- Work item:
Please restate the records that follow exactly, skipping their images.

- Records from a collection:
──────────────────────────────
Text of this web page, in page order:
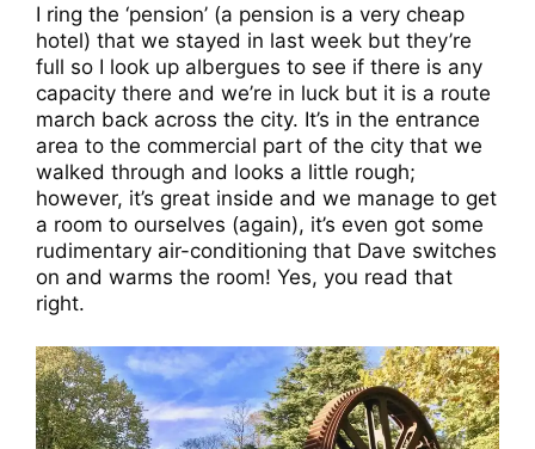
I ring the ‘pension’ (a pension is a very cheap
hotel) that we stayed in last week but they’re
full so I look up albergues to see if there is any
capacity there and we’re in luck but it is a route
march back across the city. It’s in the entrance
area to the commercial part of the city that we
walked through and looks a little rough;
however, it’s great inside and we manage to get
a room to ourselves (again), it’s even got some
rudimentary air-conditioning that Dave switches
on and warms the room! Yes, you read that
right.
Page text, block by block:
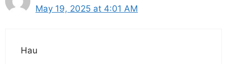
May 19, 2025 at 4:01 AM
Hau
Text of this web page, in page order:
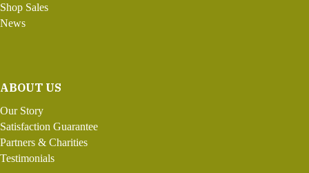
Shop Sales
News
ABOUT US
Our Story
Satisfaction Guarantee
Partners & Charities
Testimonials
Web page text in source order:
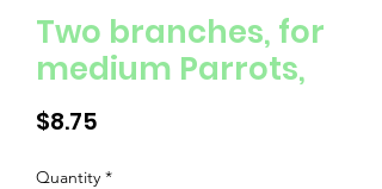
Two branches, for
medium Parrots,
$8.75
Quantity *
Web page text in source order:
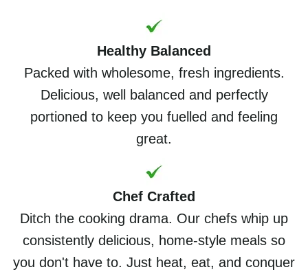
Healthy Balanced
Packed with wholesome, fresh ingredients.
Delicious, well balanced and perfectly
portioned to keep you fuelled and feeling
great.
Chef Crafted
Ditch the cooking drama. Our chefs whip up
consistently delicious, home-style meals so
you don't have to. Just heat, eat, and conquer
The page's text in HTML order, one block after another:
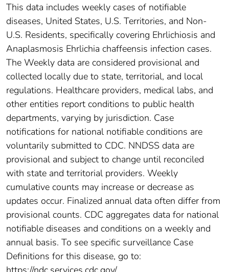
This data includes weekly cases of notifiable
diseases, United States, U.S. Territories, and Non-
U.S. Residents, specifically covering Ehrlichiosis and
Anaplasmosis Ehrlichia chaffeensis infection cases.
The Weekly data are considered provisional and
collected locally due to state, territorial, and local
regulations. Healthcare providers, medical labs, and
other entities report conditions to public health
departments, varying by jurisdiction. Case
notifications for national notifiable conditions are
voluntarily submitted to CDC. NNDSS data are
provisional and subject to change until reconciled
with state and territorial providers. Weekly
cumulative counts may increase or decrease as
updates occur. Finalized annual data often differ from
provisional counts. CDC aggregates data for national
notifiable diseases and conditions on a weekly and
annual basis. To see specific surveillance Case
Definitions for this disease, go to:
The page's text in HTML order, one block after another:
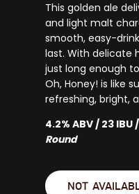
This golden ale
and light malt
smooth, easy-
last. With delicate
just long enough
Oh, Honey! is like
refreshing, bright,
4.2% ABV / 23 IBU
Round
NOT
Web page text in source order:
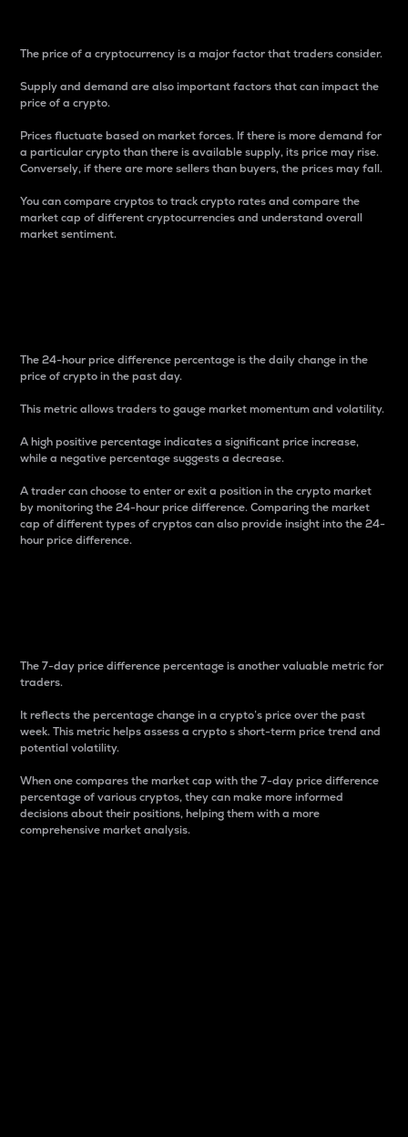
──────────────────────────────
- Written answer:
Text of this web page, in page order:
I ring the ‘pension’ (a pension is a very cheap
hotel) that we stayed in last week but they’re
full so I look up albergues to see if there is any
capacity there and we’re in luck but it is a route
march back across the city. It’s in the entrance
area to the commercial part of the city that we
walked through and looks a little rough;
however, it’s great inside and we manage to get
a room to ourselves (again), it’s even got some
rudimentary air-conditioning that Dave switches
on and warms the room! Yes, you read that
right.
Page text, block by block:
May 19, 2025 at 4:01 AM
Hau
Text of this web page, in page order:
Shop Sales
News
ABOUT US
Our Story
Satisfaction Guarantee
Partners & Charities
Testimonials
Web page text in source order:
Two branches, for
medium Parrots,
$8.75
Quantity *
Web page text in source order:
Healthy Balanced
Packed with wholesome, fresh ingredients.
Delicious, well balanced and perfectly
portioned to keep you fuelled and feeling
great.
Chef Crafted
Ditch the cooking drama. Our chefs whip up
consistently delicious, home-style meals so
you don't have to. Just heat, eat, and conquer
The page's text in HTML order, one block after another:
This data includes weekly cases of notifiable
diseases, United States, U.S. Territories, and Non-
U.S. Residents, specifically covering Ehrlichiosis and
Anaplasmosis Ehrlichia chaffeensis infection cases.
The Weekly data are considered provisional and
collected locally due to state, territorial, and local
regulations. Healthcare providers, medical labs, and
other entities report conditions to public health
departments, varying by jurisdiction. Case
notifications for national notifiable conditions are
voluntarily submitted to CDC. NNDSS data are
provisional and subject to change until reconciled
with state and territorial providers. Weekly
cumulative counts may increase or decrease as
updates occur. Finalized annual data often differ from
provisional counts. CDC aggregates data for national
notifiable diseases and conditions on a weekly and
annual basis. To see specific surveillance Case
Definitions for this disease, go to:
The page's text in HTML order, one block after another:
This golden ale
and light malt
smooth, easy-
last. With delicate
just long enough
Oh, Honey! is like
refreshing, bright,
4.2% ABV / 23 IBU
Round
NOT
Web page text in source order:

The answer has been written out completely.